● What the exercise asks
Write out, word for word, each line from the start of the entries through the one holding "For each line below, return its centre"; omit the pictures.

● Data provided
******************************
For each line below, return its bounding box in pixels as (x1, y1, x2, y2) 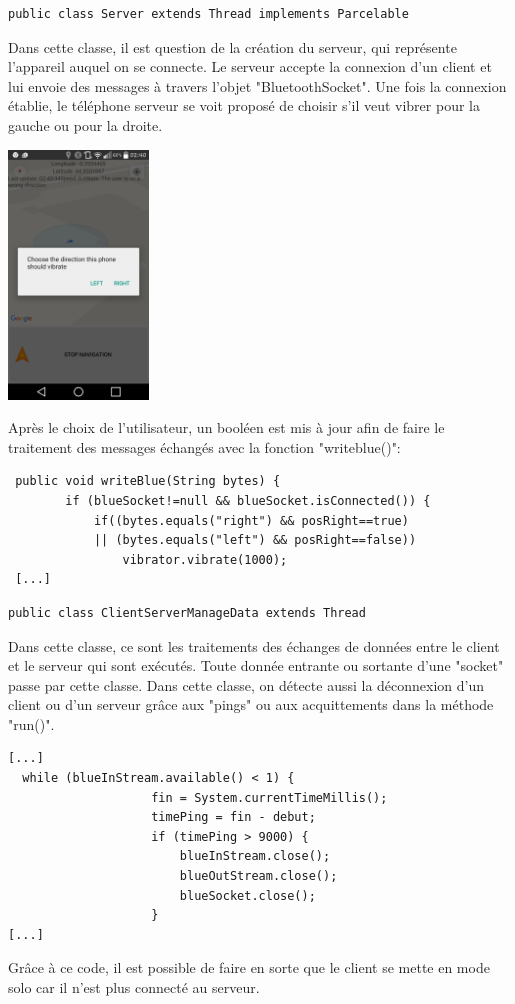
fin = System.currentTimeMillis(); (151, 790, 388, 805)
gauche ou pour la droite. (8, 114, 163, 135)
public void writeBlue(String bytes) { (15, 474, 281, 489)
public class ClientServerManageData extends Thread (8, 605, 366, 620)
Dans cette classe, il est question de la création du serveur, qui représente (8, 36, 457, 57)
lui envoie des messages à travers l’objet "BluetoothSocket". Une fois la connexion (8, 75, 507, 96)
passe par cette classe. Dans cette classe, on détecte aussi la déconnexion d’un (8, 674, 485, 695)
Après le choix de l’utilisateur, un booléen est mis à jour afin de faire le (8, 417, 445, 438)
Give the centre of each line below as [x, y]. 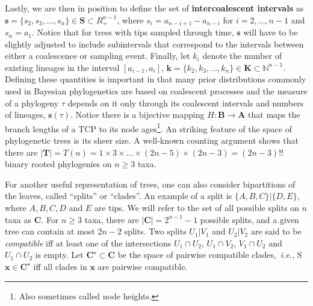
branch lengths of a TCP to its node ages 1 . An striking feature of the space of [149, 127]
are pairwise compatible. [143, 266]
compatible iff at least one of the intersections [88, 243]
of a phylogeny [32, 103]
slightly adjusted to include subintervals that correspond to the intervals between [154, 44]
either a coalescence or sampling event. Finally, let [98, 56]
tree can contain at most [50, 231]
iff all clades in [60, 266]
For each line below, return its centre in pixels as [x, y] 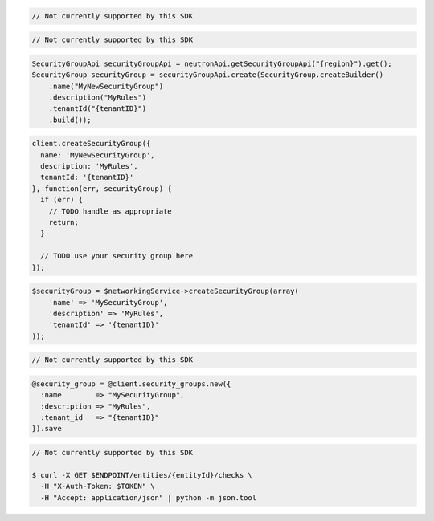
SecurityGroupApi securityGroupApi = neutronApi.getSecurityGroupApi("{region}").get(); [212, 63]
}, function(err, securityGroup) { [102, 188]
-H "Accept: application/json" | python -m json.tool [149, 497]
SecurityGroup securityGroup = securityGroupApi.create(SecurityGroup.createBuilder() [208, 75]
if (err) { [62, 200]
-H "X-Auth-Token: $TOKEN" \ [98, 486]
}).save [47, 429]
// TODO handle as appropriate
******************************
● Written answer
For each line below, return its bounding box in pixels as (x1, y1, x2, y2) 
fin = System.currentTimeMillis(); (151, 790, 388, 805)
gauche ou pour la droite. (8, 114, 163, 135)
public void writeBlue(String bytes) { (15, 474, 281, 489)
public class ClientServerManageData extends Thread (8, 605, 366, 620)
Dans cette classe, il est question de la création du serveur, qui représente (8, 36, 457, 57)
lui envoie des messages à travers l’objet "BluetoothSocket". Une fois la connexion (8, 75, 507, 96)
passe par cette classe. Dans cette classe, on détecte aussi la déconnexion d’un (8, 674, 485, 695)
Après le choix de l’utilisateur, un booléen est mis à jour afin de faire le (8, 417, 445, 438)
Give the centre of each line below as [x, y]. 
branch lengths of a TCP to its node ages 1 . An striking feature of the space of [149, 127]
are pairwise compatible. [143, 266]
compatible iff at least one of the intersections [88, 243]
of a phylogeny [32, 103]
slightly adjusted to include subintervals that correspond to the intervals between [154, 44]
either a coalescence or sampling event. Finally, let [98, 56]
tree can contain at most [50, 231]
iff all clades in [60, 266]
For each line below, return its centre in pixels as [x, y] 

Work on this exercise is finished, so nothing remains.